In this case study, the methodical procedures described above are used to develop a bearing-free magnetically driven 2 L benchtop bioreactor system, which is based on Levitronix’s freely levitating impeller technology.

3.1. Bioreactor and setup

The use of a magnetic drive without bearings enables the establishment of a seal-free, contactless and magnetically mounted bottom impeller, which offers an almost unlimited speed range and a minimized risk of contamination (Figure 1).

Figure 1.

Setup and design of 2 L vessel (left) and construction of the designed impeller unit in the bioreactor bottom plate (right).

The impeller levitating in the bioreactor at the bottom creates a constant gap, which is made possible by the passive stabilization of the stirring element by a constantly changing magnetic field [47, 48]. For design reasons, a flat end element was chosen for the bottom, into which the BPS-i30 and BPS-i100 drives from Levitronix GmbH were introduced for the investigations. A glass cylinder with a diameter of 124.5 mm and a planar lid with nozzles for probes and the possibility of adding correction agents and feed solutions was mounted on top of it. The impellers used for the BPS-i30 drive are the geometries shown in Figure 2 with diameters of 20, 30, 40 and 50 mm and, based on this, 40, 50, 60 and 74 mm for the more powerful BPS-i100 drive. The oxygen input was made possible by means of a ring sparger with holes facing upwards. The temperature was controlled by using an electric heating and a water-flow cooling finger.

Figure 2.

Magnetic impeller with increasing blade diameter.

3.2. Process engineering characterization

All process engineering parameters to be investigated were determined by means of design of experiments, and the experimental data were evaluated using MODDE 10.1 (Umetrics, Sweden).

3.2.1. Power input

The specific power input (non-gassed conditions) was determined with water at a constant temperature of 25°C, and a maximum working volume according to Ref. [33]. Because of the constructive conditions of the vessel and motor geometry, the sensor method for determining the torque was not applicable. Due to the known motor constants Kt with 1.13 and 2.0 Ncm·A−1 (BPS-i30/BPS-i100), the torque can be recalculated with the desired current for agitation using Eqs. (5) and (6). Likewise, the examined torque of the empty vessel (dead weight torque) was subtracted from the measured torque of the filled vessel.

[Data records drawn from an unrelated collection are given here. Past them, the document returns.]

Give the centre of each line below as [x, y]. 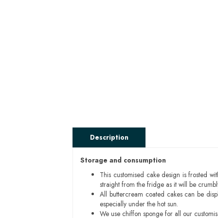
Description [109, 137]
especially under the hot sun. [139, 204]
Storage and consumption [123, 160]
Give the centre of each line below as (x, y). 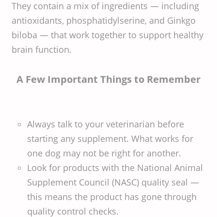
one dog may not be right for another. (104, 153)
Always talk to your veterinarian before (106, 124)
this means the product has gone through (112, 197)
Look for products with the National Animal (115, 168)
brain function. (42, 49)
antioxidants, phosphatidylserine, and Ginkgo (104, 20)
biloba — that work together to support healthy (108, 35)
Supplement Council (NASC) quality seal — (113, 182)
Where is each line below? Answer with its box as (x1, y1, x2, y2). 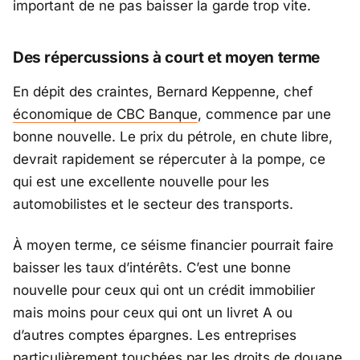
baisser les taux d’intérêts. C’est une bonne (13, 259, 291, 276)
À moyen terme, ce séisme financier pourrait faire (13, 236, 333, 253)
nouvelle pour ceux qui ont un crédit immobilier (13, 281, 315, 298)
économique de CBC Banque (13, 106, 198, 123)
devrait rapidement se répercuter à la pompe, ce (13, 151, 325, 168)
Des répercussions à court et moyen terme (13, 47, 320, 67)
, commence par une (198, 106, 331, 123)
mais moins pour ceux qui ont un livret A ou (13, 304, 292, 321)
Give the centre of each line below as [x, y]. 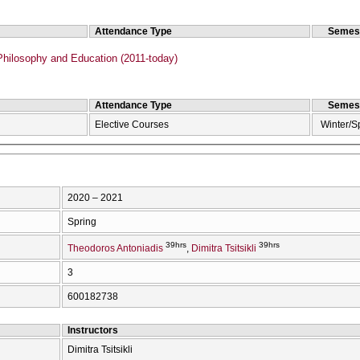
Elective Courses [132, 124]
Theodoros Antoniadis [115, 249]
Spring [82, 222]
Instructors [93, 331]
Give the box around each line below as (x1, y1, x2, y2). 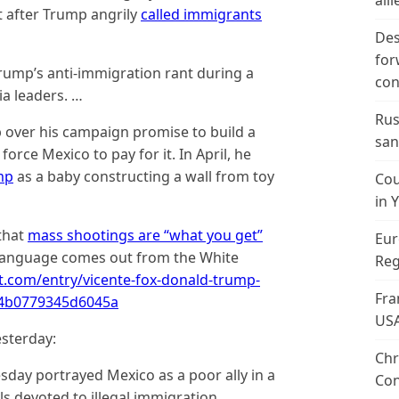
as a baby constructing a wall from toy (13, 167, 274, 186)
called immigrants (141, 4, 262, 24)
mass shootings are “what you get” (28, 225, 263, 245)
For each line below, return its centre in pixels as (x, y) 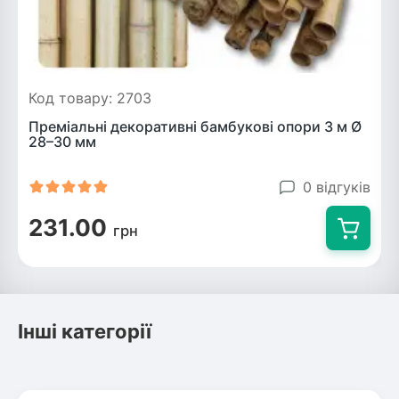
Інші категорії (85, 331)
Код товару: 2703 (90, 98)
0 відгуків (337, 187)
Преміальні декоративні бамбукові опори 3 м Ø (195, 126)
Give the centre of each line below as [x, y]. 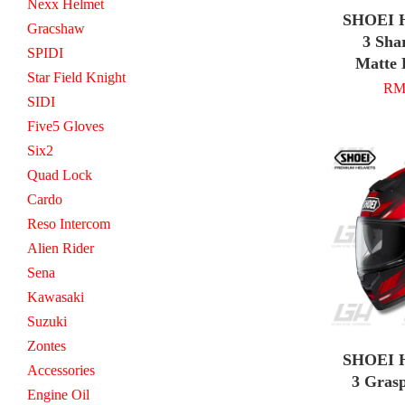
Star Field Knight [76, 77]
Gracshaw [56, 28]
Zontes [47, 345]
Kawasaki [56, 297]
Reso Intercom [69, 223]
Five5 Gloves [66, 126]
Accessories [61, 370]
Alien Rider [61, 248]
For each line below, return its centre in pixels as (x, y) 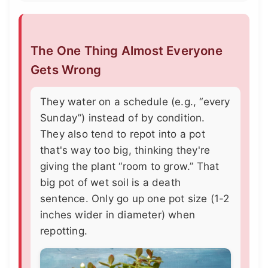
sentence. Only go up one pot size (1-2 (135, 199)
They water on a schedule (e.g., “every (135, 102)
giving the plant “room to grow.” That (130, 167)
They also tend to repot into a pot (123, 134)
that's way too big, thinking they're (125, 150)
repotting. (64, 231)
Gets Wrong (66, 69)
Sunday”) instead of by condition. (123, 118)
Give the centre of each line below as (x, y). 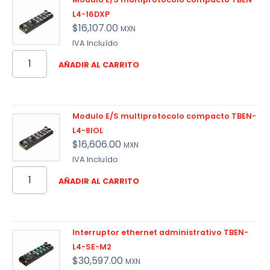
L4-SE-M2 (92, 247)
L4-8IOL (88, 131)
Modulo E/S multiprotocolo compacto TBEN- (164, 116)
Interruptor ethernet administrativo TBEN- (160, 233)
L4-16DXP (91, 14)
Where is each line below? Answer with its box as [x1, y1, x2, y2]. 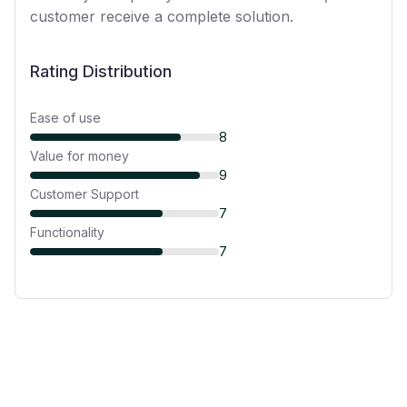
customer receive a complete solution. [30, 7, 293, 25]
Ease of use [30, 110, 101, 125]
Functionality [30, 224, 104, 240]
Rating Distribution [30, 62, 172, 81]
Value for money [30, 148, 129, 164]
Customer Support [30, 186, 139, 202]
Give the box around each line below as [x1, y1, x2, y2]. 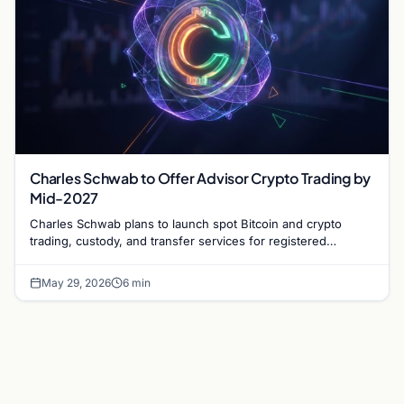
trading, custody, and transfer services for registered [30, 233, 326, 248]
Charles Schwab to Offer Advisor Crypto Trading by [30, 168, 372, 188]
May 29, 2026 [41, 275, 111, 289]
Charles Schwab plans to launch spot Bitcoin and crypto [30, 216, 342, 231]
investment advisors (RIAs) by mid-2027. [30, 250, 254, 265]
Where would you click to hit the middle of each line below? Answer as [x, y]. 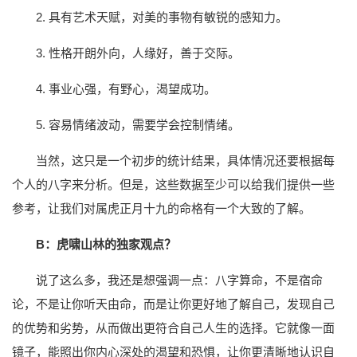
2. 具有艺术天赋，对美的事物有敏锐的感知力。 [162, 18]
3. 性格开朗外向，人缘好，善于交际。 [138, 53]
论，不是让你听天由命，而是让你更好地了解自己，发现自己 [173, 304]
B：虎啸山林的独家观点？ [106, 245]
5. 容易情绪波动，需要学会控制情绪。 [138, 125]
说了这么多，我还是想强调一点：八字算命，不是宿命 [179, 280]
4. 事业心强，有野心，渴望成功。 [126, 89]
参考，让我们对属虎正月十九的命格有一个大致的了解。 [161, 209]
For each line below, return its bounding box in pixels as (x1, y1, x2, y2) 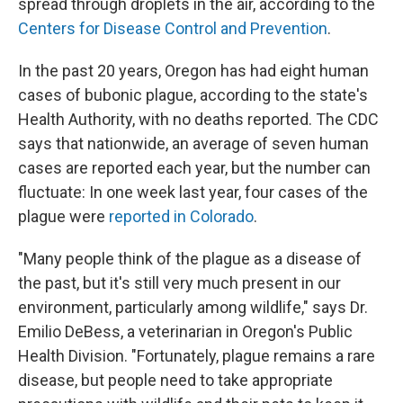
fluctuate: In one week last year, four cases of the (18, 183, 368, 202)
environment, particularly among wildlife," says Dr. (18, 298, 368, 318)
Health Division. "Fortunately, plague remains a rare (18, 346, 375, 366)
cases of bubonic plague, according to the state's (18, 85, 368, 105)
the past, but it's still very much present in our (18, 273, 341, 293)
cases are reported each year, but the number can (18, 158, 371, 178)
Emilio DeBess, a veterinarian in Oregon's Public (18, 322, 353, 342)
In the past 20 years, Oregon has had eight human (18, 61, 369, 81)
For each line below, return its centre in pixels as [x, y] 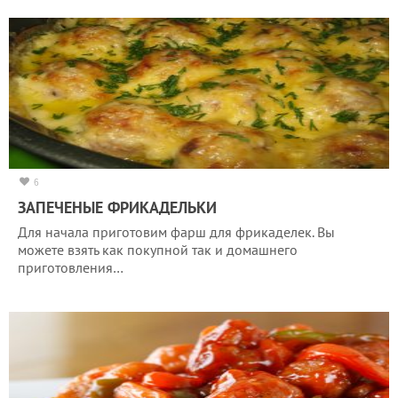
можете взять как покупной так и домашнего [158, 249]
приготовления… [71, 267]
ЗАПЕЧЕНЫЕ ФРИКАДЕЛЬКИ [117, 207]
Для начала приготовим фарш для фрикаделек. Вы [176, 231]
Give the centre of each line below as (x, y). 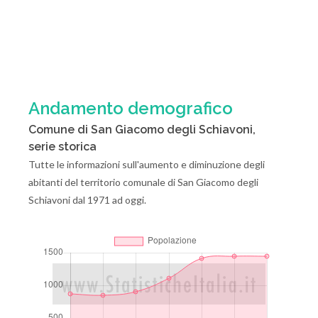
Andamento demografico (131, 108)
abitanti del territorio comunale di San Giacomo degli (143, 182)
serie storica (62, 147)
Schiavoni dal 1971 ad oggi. (87, 200)
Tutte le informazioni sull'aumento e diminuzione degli (147, 164)
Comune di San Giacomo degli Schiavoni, (142, 130)
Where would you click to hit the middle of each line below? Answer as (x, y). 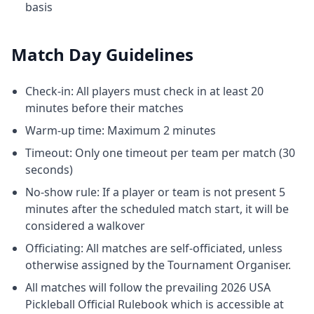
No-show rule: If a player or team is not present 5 (155, 192)
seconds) (49, 169)
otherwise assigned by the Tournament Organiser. (158, 265)
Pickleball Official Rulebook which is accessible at (155, 304)
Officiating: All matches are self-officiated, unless (154, 248)
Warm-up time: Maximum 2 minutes (121, 130)
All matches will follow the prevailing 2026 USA (148, 287)
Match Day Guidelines (102, 54)
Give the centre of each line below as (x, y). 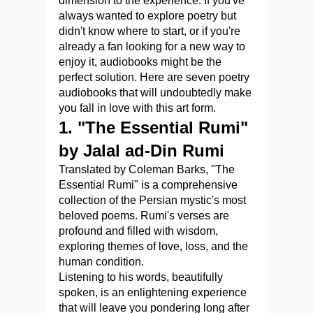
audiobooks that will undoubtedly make (155, 92)
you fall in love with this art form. (137, 108)
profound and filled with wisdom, (138, 231)
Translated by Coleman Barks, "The (147, 169)
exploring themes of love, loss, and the (153, 246)
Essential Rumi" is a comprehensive (148, 184)
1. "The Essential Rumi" (153, 127)
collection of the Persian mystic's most (152, 200)
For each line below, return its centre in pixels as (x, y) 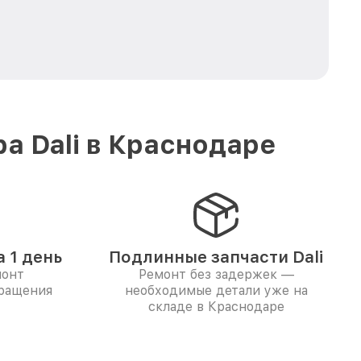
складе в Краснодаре (216, 307)
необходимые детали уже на (216, 290)
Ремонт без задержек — (216, 274)
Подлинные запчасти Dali (216, 257)
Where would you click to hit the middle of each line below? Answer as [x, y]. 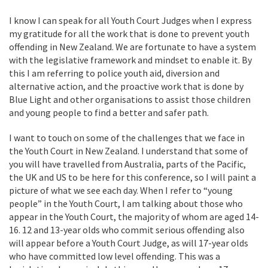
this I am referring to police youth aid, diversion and [114, 73]
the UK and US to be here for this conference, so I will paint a [133, 177]
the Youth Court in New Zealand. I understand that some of [129, 151]
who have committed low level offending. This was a [115, 256]
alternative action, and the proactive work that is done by [126, 86]
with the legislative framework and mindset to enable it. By [130, 60]
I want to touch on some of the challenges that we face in [127, 138]
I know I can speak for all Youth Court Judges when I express [130, 20]
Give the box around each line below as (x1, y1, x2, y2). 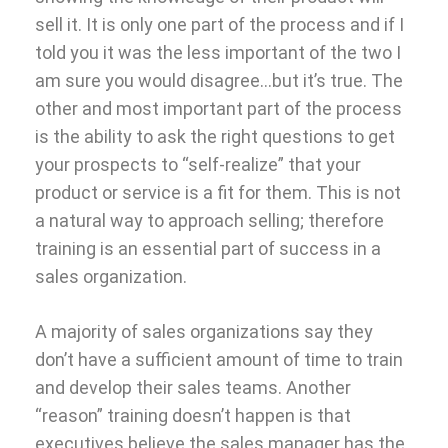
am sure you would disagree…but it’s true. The (35, 69, 403, 91)
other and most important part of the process (35, 97, 402, 119)
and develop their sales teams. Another (35, 376, 351, 398)
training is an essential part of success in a (35, 237, 381, 259)
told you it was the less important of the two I (35, 41, 401, 63)
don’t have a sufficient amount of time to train (35, 348, 403, 370)
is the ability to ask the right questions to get (35, 125, 395, 147)
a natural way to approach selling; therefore (35, 209, 384, 231)
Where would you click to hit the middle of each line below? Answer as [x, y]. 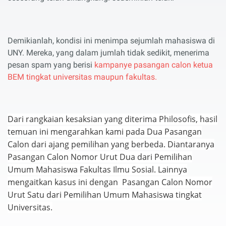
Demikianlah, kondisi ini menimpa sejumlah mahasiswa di [111, 40]
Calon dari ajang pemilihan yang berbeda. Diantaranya [111, 144]
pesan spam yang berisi [51, 65]
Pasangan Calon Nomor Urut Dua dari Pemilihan [100, 157]
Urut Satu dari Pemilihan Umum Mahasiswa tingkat [105, 194]
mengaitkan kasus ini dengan [63, 182]
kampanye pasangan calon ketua [154, 65]
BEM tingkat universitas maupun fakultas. [82, 77]
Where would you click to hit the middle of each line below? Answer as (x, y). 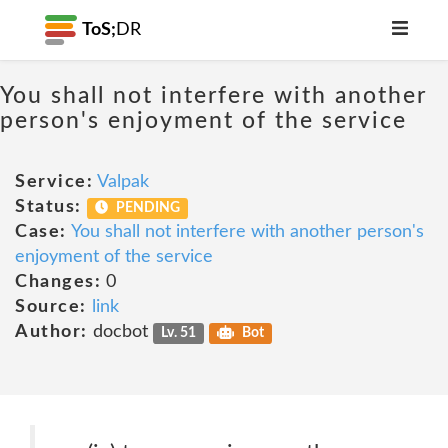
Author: (51, 332)
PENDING (147, 208)
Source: (51, 307)
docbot (120, 332)
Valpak (123, 182)
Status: (48, 207)
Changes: (58, 282)

Additionally, the torque was determined by numerical simulations (computational fluid dynamics (CFD)). Based on the predicted fluid flow, the power inputs of the impellers were obtained from the torque acting on the impeller and the shaft. Therefore, the fluid flow inside the bioreactor equipped with the different impellers was modeled using the finite volume solver ANSYS Fluent (ANSYS Inc., Version 16.2, USA) by using the realizable k-ϵ turbulence model for water at 25°C [49]. The vessel walls and the impeller were treated as non-slip boundaries with standard wall functions. The axial velocity at the fluid surface was set to zero. All equations were discretized using the first-order upwind scheme and the COUPLED algorithm was chosen for pressure-velocity coupling. The fluid domain was discretized by an unstructured mesh consisting of about 8×106 to 11×106 tetrahedrons.

3.2.2. Mixing time

The mixing times were examined by the decolorization method (iodometry) at maximum working volume according to [33]. Therefore, the bioreactor was filled with water and 2 mL·L−1 iodine potassium iodide solution (potassium iodide 40 g·L−1, iodine 20 g·L−1) and 5 mL·L−1 starch solution (1% w/v) were added under agitation at a constant temperature of 25°C. After ensuring a completely homogeneous chemical solution and a quasi-stationary fluid flow pattern, 4 mL·L−1 sodium thiosulfate solution were added and the time was measured until the color change from dark blue to colorless was achieved.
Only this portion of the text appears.